Minimalist beyazperde ve ses

Az önce bahsettiğimiz dört ölçüt arasından ilk olarak “ses”i ele almak gerekirse, izleyicilere bir filmimizde iletilen işitsel ögeler dış ses, müzik ve diyaloglardır. Minimalist filmlerde diyalog net ve abartısız olmalıdır. Karmaşık sözcükler, yalnızca izleyicinin karakterle ilgili istenen algıya veya niyetlerine sahip olması gerekiyorsa kullanılır. Açıklayıcı sözcükler, yalnızca seyircilerin anlatılanın bu özelliği bilmesi gerekiyorsa kullanılır. Gereksiz yorumları kesinlikle bırakılır. Filmde bir şeyleri doğrudan söylemeyip, “gösteren” bir biçim benimsemek yönetmenleri genellikle minimalizme götürmektedir.
Minimalist filmlerde ses sahnesi de minimize edilmelidir, sadece unutulmamalıdır ki dış ses gibi unsurlar kanaatkar bir sinema eseri yaratabilmek için hâlâ ölçülü düzeyde gereklidir.
Minimalist beyaz perde ve görsellik

Minimalist beyazperde eserlerinde bir diğer unsur olan görsellikte ise, temel mesele izleyicinin gördüklerini azaltmaktır. Minimalist bir film yapımcısı olduğunuzu hayal edin. Neler mi yapmalısınız? Duvardaki dikkat dağıtıcı resimleri kaldırın. Filmin çerçevesini daraltın. Filmin çerçevesini ayrıntılarla boğmak yerine, sahnenin odaklamasını bozun veya gölgelerde saklanın.

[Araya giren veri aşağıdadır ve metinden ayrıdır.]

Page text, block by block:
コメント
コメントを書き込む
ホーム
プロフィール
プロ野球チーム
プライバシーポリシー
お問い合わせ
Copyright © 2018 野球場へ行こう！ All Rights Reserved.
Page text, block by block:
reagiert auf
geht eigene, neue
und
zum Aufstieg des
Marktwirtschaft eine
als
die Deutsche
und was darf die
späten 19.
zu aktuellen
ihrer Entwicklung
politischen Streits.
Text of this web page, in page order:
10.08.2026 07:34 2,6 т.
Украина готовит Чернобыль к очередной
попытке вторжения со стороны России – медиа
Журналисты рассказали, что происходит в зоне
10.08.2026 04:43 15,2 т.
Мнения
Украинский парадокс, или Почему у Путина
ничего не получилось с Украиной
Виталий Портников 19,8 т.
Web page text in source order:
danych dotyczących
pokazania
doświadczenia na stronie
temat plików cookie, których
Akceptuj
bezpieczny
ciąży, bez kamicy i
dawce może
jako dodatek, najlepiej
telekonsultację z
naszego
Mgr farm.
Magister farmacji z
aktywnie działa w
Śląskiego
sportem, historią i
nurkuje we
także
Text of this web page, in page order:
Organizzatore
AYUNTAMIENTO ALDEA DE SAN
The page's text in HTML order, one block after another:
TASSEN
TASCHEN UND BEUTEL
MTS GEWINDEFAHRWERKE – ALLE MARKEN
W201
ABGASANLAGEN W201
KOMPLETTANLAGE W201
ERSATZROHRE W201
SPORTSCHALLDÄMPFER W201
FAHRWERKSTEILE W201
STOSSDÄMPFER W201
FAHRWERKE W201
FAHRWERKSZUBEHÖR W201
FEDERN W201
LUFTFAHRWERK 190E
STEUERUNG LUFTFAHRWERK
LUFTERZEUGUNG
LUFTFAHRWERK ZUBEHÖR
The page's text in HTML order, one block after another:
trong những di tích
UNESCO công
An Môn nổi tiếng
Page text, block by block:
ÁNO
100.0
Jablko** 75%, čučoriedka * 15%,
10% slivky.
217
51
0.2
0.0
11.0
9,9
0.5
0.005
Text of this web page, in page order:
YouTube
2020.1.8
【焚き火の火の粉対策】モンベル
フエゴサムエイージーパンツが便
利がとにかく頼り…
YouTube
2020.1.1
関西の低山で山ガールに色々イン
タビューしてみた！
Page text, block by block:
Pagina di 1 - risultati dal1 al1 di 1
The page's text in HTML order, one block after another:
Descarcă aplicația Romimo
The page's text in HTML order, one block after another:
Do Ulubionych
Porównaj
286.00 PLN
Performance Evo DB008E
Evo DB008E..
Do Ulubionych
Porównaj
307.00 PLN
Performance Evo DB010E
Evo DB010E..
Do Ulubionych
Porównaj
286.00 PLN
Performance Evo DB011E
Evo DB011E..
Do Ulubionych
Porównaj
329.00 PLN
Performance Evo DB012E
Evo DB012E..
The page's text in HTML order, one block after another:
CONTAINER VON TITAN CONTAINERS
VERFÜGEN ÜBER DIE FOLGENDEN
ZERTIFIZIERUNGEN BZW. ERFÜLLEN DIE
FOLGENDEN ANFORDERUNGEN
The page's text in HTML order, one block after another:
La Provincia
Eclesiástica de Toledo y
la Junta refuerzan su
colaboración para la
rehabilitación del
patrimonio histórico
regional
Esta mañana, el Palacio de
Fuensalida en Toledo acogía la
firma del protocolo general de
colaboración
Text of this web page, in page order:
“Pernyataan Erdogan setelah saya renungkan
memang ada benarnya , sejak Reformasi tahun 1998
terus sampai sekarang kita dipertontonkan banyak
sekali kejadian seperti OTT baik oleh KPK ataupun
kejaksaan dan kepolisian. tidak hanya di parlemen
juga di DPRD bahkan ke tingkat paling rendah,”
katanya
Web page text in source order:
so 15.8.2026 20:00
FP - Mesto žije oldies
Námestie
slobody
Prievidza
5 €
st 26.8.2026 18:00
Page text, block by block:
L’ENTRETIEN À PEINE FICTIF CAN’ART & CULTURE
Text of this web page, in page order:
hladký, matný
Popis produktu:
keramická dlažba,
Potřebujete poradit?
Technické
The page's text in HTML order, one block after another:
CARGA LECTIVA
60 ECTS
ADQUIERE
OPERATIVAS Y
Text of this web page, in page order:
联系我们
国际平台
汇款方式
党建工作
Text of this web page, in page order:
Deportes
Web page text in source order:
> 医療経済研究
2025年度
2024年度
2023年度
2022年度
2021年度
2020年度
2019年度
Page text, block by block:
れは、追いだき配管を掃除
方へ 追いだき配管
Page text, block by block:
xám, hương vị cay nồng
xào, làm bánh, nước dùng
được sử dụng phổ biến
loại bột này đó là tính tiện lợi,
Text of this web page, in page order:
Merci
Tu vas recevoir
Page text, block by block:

Bir aktörü, karakteri hakkında daha oldukça şey anlattığını düşündüğünüz kot pantolon ve ipek ekranlı bir tişört yerine tek bir renkle giydirin. Karakter sayısını olabilecek en az sayıya düşürün. Belki filmin çekimlerini siyah beyaz hâle getirebilirsiniz. Sahnedeki bir öge yada karakteristik faktör, izleyicinin bir kez bir şeyi algılamasına niçin olduktan sonrasında; aynı algıyı destekleyen öteki her detayı kaldırın. Aksi takdirde, detayların yoğunluğunu sadece sahneye sıkıştırarak seyirciyi boğan bir atmosfer yaratabilir veya seyircinin öteki mesajlara dönük odağını ve dikkatini dağıtabilirsiniz.

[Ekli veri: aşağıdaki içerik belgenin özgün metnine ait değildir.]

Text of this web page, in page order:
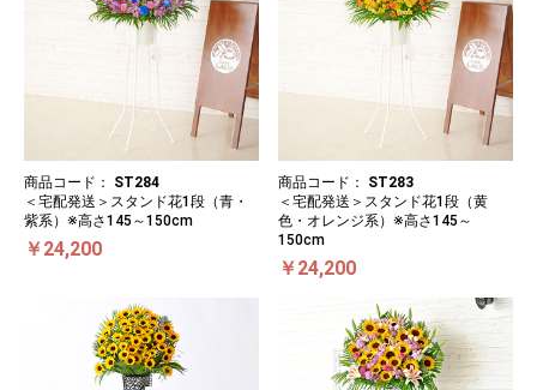
商品コード： ST284
＜宅配発送＞スタンド花1段（青・
紫系）※高さ145～150cm
￥24,200
商品コード： ST283
＜宅配発送＞スタンド花1段（黄
色・オレンジ系）※高さ145～
150cm
￥24,200
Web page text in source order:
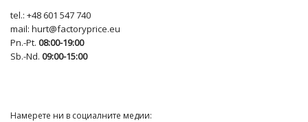
tel.: +48 601 547 740
mail: hurt@factoryprice.eu
Pn.-Pt. 08:00-19:00
Sb.-Nd. 09:00-15:00
Намерете ни в социалните медии:
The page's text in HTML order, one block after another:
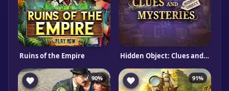
Ruins of the Empire Hidden Object: Clues and Mysteries
90% 91%
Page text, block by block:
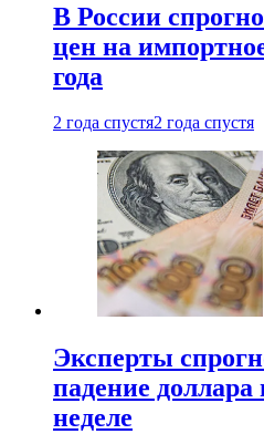
В России
цен на
года
2 года спустя2 года спустя
Эксперты
падение
неделе
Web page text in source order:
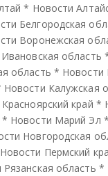
* Новости
Белгородская
Воронежская
область
область * Новости
Новости Калужская
край *
* Новости Марий Эл *
Новгородская
Новости Пермский
область *
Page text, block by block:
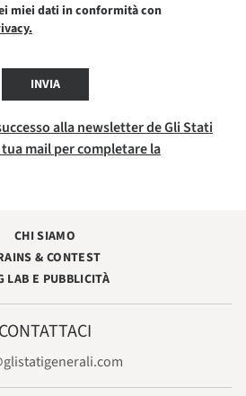
miei dati in conformità con
INVIA
alla newsletter de Gli Stati
mail per completare la
CHI SIAMO
& CONTEST
LAB E PUBBLICITÀ
CONTATTACI
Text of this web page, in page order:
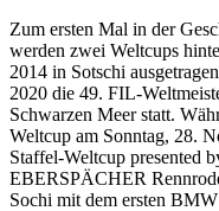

Görsel deneyimin bir parçası da kamera hareketi ve kurgudur. Çağdaş minimalist sinema temsilcilerinin genellikle tercih ettikleri şey, bir tripod üzerinden statik çekimler yapmaktır. Minimalist sinemacılar; kamera hareketlerini, görselleri çekici kılmak adına değil, yalnızca hikayeye yarar sağlamak adına kullanırlar. Minimalist sinemacılar, seyircinin ilgisini korumak için filmin temel amacına güvenir ve filmlerinde bir şeyin nasıl olacağına dair tahminlerden, seçeneklerden veya kehanetlerden uzak dururlar.
Minimalist sinema ve hikâye / olay örgüsü

Minimalist filmlerde, hikâye olay örgüsünden farklıdır. Hikaye, olanları anlatırken; olay örgüsü ise temelde bir konunun izleyiciye iyi mi aktarıldığıdır. Bir hikâye kompleks olabilir. Hikayeye dahil olan birçok detay olabilir. Bu detaylardan bazıları gerçekten film için mühim olabilir. Ancak filmimizde hikâyenin kendisi önemli değildir. Aslında önemli olan, izleyiciye ne aktarıldığıdır.

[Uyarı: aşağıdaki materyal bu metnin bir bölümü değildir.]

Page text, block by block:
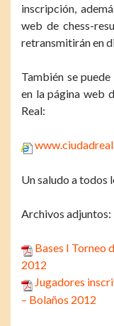
inscripción,
web de chess-
retransmitirán en
También se
en la página web
Real:
Un saludo a todos
Archivos adjuntos:
Bases I Torneo
2012
Jugadores
– Bolaños 2012
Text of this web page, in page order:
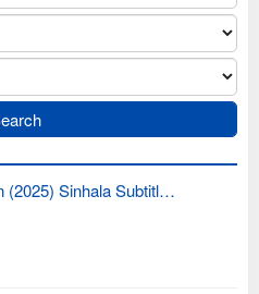
(2025) Sinhala Subtitl…
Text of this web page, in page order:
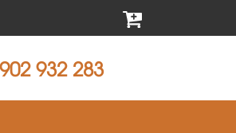
932 283
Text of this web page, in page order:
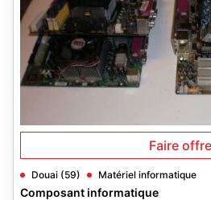
Faire offre
Douai (59) Matériel informatique
Composant informatique
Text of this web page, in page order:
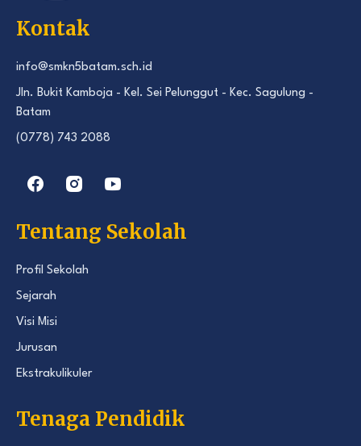
Kontak
info@smkn5batam.sch.id
Jln. Bukit Kamboja - Kel. Sei Pelunggut - Kec. Sagulung -
Batam
(0778) 743 2088
Tentang Sekolah
Profil Sekolah
Sejarah
Visi Misi
Jurusan
Ekstrakulikuler
Tenaga Pendidik
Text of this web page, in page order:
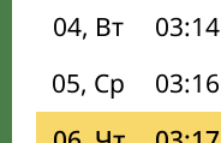
04, Вт
03:14
05, Ср
03:16
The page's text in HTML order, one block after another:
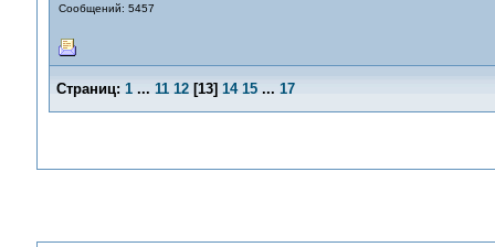
Сообщений: 5457
Страниц: 1 ... 11 12[13] 14 15 ... 17
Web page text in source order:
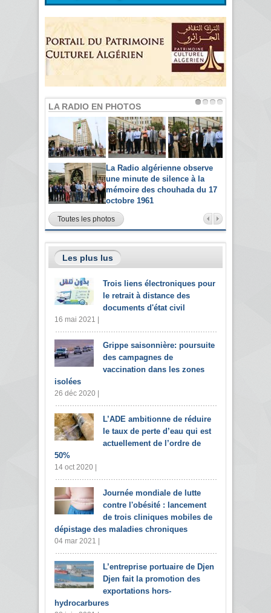
LA RADIO EN PHOTOS
La Radio algérienne observe
une minute de silence à la
mémoire des chouhada du 17
octobre 1961
Toutes les photos
Les plus lus
Trois liens électroniques pour
le retrait à distance des
documents d'état civil
16 mai 2021 |
Grippe saisonnière: poursuite
des campagnes de
vaccination dans les zones
isolées
26 déc 2020 |
L’ADE ambitionne de réduire
le taux de perte d’eau qui est
actuellement de l’ordre de
50%
14 oct 2020 |
Journée mondiale de lutte
contre l'obésité : lancement
de trois cliniques mobiles de
dépistage des maladies chroniques
04 mar 2021 |
L’entreprise portuaire de Djen
Djen fait la promotion des
exportations hors-
hydrocarbures
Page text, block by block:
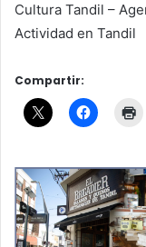
Cultura Tandil –
Actividad en Tandil
Compartir:
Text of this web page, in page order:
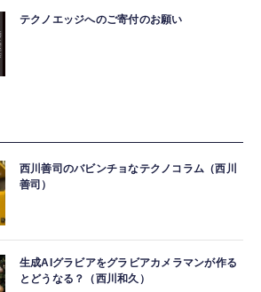
テクノエッジへのご寄付のお願い
西川善司のバビンチョなテクノコラム（西川
善司）
生成AIグラビアをグラビアカメラマンが作る
とどうなる？（西川和久）
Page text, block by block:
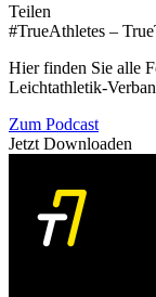
Teilen
#TrueAthletes –
Hier finden Sie alle
Leichtathletik-
Zum Podcast
Jetzt Downloaden
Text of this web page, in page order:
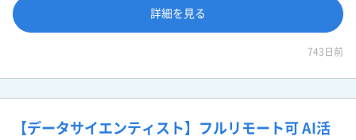
詳細を見る
743日前
【データサイエンティスト】フルリモート可 AI活
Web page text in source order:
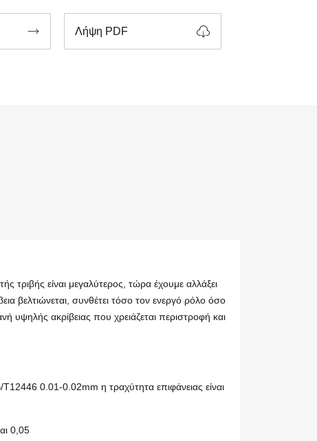
 Λήψη PDF 
τριβής είναι μεγαλύτερος, τώρα έχουμε αλλάξει
συνθέτει τόσο τον ενεργό ρόλο όσο
υψηλής ακρίβειας που χρειάζεται περιστροφή και
0.01-0.02mm η τραχύτητα επιφάνειας είναι
0,05
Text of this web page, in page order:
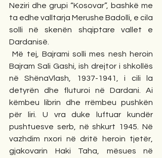
Neziri dhe grupi “Kosovar”, bashkë me
ta edhe valltarja Merushe Badolli, e cila
solli në skenën shqiptare vallet e
Dardanisë.
Më tej, Bajrami solli mes nesh heroin
Bajram Sali Gashi, ish drejtor i shkollës
në ShënaVlash, 1937-1941, i cili la
detyrën dhe fluturoi në Dardani. Ai
këmbeu librin dhe rrëmbeu pushkën
për liri. U vra duke luftuar kundër
pushtuesve serb, në shkurt 1945. Në
vazhdim nxori në dritë heroin tjetër,
gjakovarin Haki Taha, mësues në
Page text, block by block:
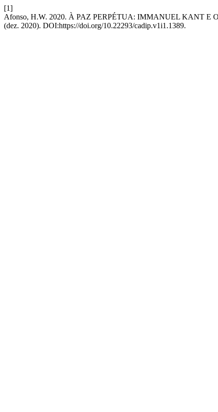
[1]
Afonso, H.W. 2020. À PAZ PERPÉTUA: IMMANUEL KANT
(dez. 2020). DOI:https://doi.org/10.22293/cadip.v1i1.1389.
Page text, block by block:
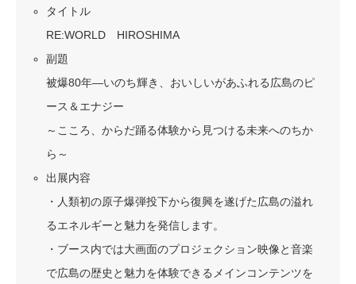
タイトル
RE:WORLD HIROSHIMA
副題
被爆80年―いのち輝き、おいしいがあふれる広島のピ
ース＆エナジー
～こころ、からだ踊る体験から見つける未来へのちか
ら～
出展内容
・人類初の原子爆弾投下から復興を遂げた広島の溢れ
るエネルギーと魅力を発信します。
・ブース内では大画面のプロジェクション映像と音楽
で広島の歴史と魅力を体験できるメインコンテンツを
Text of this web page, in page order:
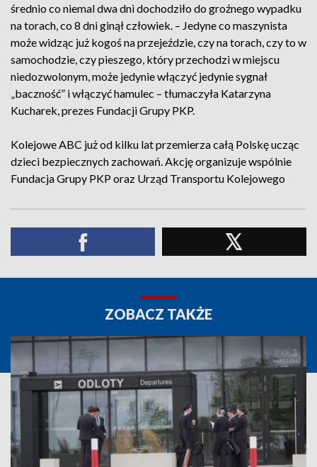
średnio co niemal dwa dni dochodziło do groźnego wypadku
na torach, co 8 dni ginął człowiek. – Jedyne co maszynista
może widząc już kogoś na przejeździe, czy na torach, czy to w
samochodzie, czy pieszego, który przechodzi w miejscu
niedozwolonym, może jedynie włączyć jedynie sygnał
„baczność” i włączyć hamulec – tłumaczyła Katarzyna
Kucharek, prezes Fundacji Grupy PKP.
Kolejowe ABC już od kilku lat przemierza całą Polskę ucząc
dzieci bezpiecznych zachowań. Akcję organizuje wspólnie
Fundacja Grupy PKP oraz Urząd Transportu Kolejowego
ZOBACZ TAKŻE

10 sayfalık hikayenizi 5 sayfada anlatabiliyorsanız, kısa versiyon orijinali ile aynı etkiye sahipse yada aynı mesajı veriyorsa; hatta bir ihtimal daha etkiliyse, o vakit minimalizme gore hikayenin 5 sayfalık versiyonunu kullanmalısınız. Zira 10 sayfalık versiyon, izleyicilerin dikkatinin dağılmasına veya ilgilerinin azalmasına çok daha müsait bir zemin yaratır.
Minimalist bir olay örgüsü, hikayeyi baştan sona anlatıyor da olabilir, sadece çoğu zaman böyle değildir. Yine minimalizm, izleyicinin hayal gücüne dayanır ve genellikle seyircilere ne olduğunu gerçekten sezdirerek anlatır. Bir evladı hela kağıdıyla bir evi tahrip ederken imlemek yerine, çocuğun elinde bir tuvalet kağıdı rulosu tuttuğunu ve evde sırıtarak dolaştığını; ondan sonra ise çocuğun cezalandırılıp odasına kapatıldığını görmek daha ufuk açıcıdır ve seyircinin zihnini de filmin içerisinde meblağ.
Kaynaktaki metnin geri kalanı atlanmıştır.